For this surface-bound observer is the blueshift still always finite?

4. Oct 29, 2009

### George Jones

Staff Emeritus
Yes, as long the surface observer doesn't experience unbounded 4-acceleration (infinite g-force) during the collapse.

5. Oct 29, 2009

### nickyrtr

Interesting. Will this surface-bound observer also reach the event horizon in finite proper time?

6. Oct 29, 2009

### George Jones

Staff Emeritus
I wrote this without doing a calculation, and without looking at any references, i.e., I used

Wheeler's First Moral Principal: Never make a calculation until you know the answer. ... Courage: no one needs to know what the guess is. Therefore make it quickly, by instinct. A right guess reinforces this instinct. A wrong guess brings the refreshment of surprise.

I'll take a closer look.
Yes. (Without using Wheeler's First Moral Principal)

7. Oct 29, 2009

### Ich

I'm sure you're right with the acceleration. You don't need maths, just the comparison with the local free falling frame, like Rindler-Minkowski.

8. Oct 29, 2009

### nickyrtr

Perhaps my mistaken assumption was that light moving toward the collapsing star and light moving away from the star are affected equally by gravity. For example I found this formula on Wikipedia for the gravitational redshift of light emitted outward by the star:

$$z = \frac{1}{\sqrt{1-\frac{r_s}{r}}}-1$$

Of course this diverges as the star's radius approaches rs, but perhaps this formula does not apply to light propagating inward, toward the star.
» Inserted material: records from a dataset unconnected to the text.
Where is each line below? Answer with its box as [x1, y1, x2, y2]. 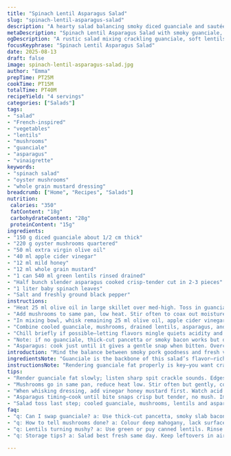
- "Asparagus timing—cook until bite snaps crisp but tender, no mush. [7, 393, 217, 401]
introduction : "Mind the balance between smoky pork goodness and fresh [7, 349, 220, 356]
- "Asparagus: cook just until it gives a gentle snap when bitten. [7, 343, 208, 349]
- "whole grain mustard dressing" [7, 183, 107, 190]
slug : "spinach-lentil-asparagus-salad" [7, 17, 125, 23]
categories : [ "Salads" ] [7, 100, 76, 107]
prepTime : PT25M [7, 74, 54, 81]
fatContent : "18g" [10, 208, 63, 215]

Is there a different formula for the blueshift of inward-propagating light?

9. Oct 30, 2009

### George Jones

Staff Emeritus
No, but this expression is valid only for an observer who has a fixed $r$ value in Schwarzschild coordinates; I call this type of observer a hovering observer.

Consider another "falling in" observer B in the neighbourhood of a hovering observer A, but with very slightly smaller $r$ than A. What wavelength shift for distant stars does B see? Due to relative motion between A and B, there is a Doppler redshift between A and B, so B sees the gravitational blueshift between the stars and A combined with the Doppler redshift between A and B.
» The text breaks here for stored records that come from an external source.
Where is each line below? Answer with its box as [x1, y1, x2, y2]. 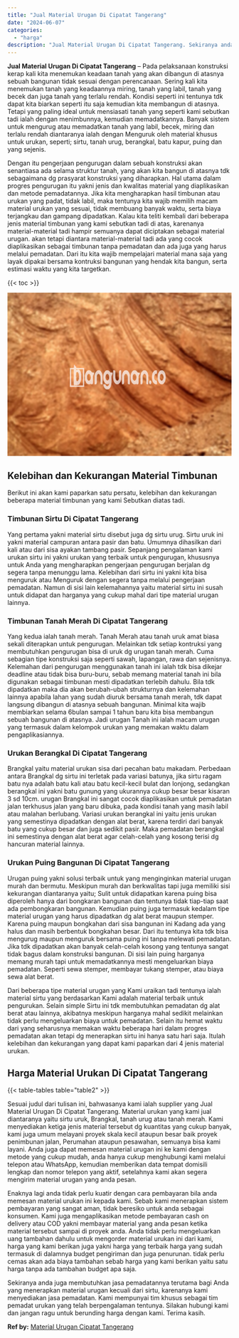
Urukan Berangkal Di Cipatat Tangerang [7, 748, 148, 758]
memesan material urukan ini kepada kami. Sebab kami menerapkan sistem [7, 1196, 228, 1206]
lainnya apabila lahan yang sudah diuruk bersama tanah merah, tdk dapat [7, 692, 223, 701]
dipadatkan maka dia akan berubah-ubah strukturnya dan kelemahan [7, 685, 210, 694]
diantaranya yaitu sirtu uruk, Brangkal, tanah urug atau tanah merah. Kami [7, 1115, 224, 1124]
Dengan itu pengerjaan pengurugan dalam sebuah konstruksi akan [7, 159, 203, 167]
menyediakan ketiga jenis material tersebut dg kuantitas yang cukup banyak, [7, 1122, 232, 1131]
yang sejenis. [7, 145, 46, 154]
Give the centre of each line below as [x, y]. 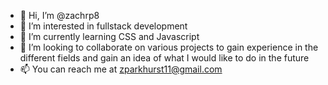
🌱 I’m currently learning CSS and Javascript [109, 36]
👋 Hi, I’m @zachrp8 [59, 15]
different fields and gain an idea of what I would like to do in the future [164, 58]
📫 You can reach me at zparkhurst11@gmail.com [121, 69]
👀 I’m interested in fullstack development [103, 26]
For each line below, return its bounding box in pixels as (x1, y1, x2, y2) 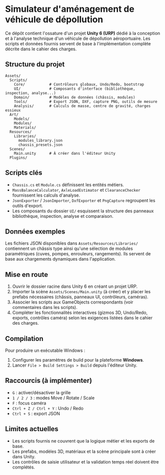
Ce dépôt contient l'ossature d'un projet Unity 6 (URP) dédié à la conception (5, 30, 161, 36)
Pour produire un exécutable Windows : (5, 347, 85, 353)
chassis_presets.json (18, 142, 63, 147)
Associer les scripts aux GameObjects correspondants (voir (12, 299, 133, 305)
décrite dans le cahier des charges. (5, 46, 77, 52)
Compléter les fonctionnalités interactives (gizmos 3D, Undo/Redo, (12, 309, 148, 316)
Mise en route (5, 270, 48, 279)
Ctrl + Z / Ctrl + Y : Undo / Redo (12, 405, 84, 411)

Now, let A and B both approach the event horizon. A has unbounded 4-acceleration, and, if B has bounded 4-acceleration, the relative speed between A and B approaches the speed of light. Consequently, for B there is an infinite Doppler redshift combined with and infinite gravitational blueshift. The net result depends on the rates at which these two infinities are approached, and could be zero, finite redshift or blueshift, or infinite redshift or blueshift.
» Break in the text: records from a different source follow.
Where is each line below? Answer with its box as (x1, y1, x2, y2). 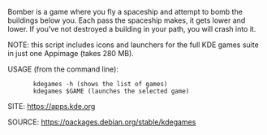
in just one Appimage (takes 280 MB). (7, 49, 135, 58)
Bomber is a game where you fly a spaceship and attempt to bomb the (7, 7, 243, 16)
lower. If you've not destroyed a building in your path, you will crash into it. (7, 24, 256, 33)
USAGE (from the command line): (7, 64, 119, 74)
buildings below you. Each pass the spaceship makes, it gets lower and (7, 15, 246, 25)
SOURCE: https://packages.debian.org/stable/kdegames (7, 117, 196, 127)
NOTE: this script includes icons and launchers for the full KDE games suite (7, 40, 259, 50)
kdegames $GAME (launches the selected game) (32, 87, 190, 95)

I maintain that there is finite redshift or blueshift for B with bounded 4-acceleration,

10. Oct 30, 2009

### Ich

The relative velocity of an observer infalling from infinity is $$\sqrt{\frac{1}{r}$$, IIRC. Combine that with your formula, you'll find z = 1 at the horizon.

11. Oct 30, 2009

### George Jones

Staff Emeritus
This is not what I get for the speed. Typo? For a derivation of the combined effect (which gives Ich's z result), see

https://www.physicsforums.com/showthread.php?p=861282#post861282.

I'm not sure if the last mathematical line is showing up correctly. The final result should be

$$f' = \frac{f}{1+\sqrt{\frac{2M}{r}}}.$$

Last edited: Oct 30, 2009
12. Oct 30, 2009

### Ich

Yes, 1=2M, of course. But I see that you've calculated and posted all this long before.

13. Oct 30, 2009

### nickyrtr

OK, I think I understand now, thank you. Only a "hovering" observer ever sees infinite blueshift, and a surface-bound observer cannot possibly be hovering if the surface is contracting. Therefore, the contracting surface never sees an infinite effective temperature from the infalling radiation.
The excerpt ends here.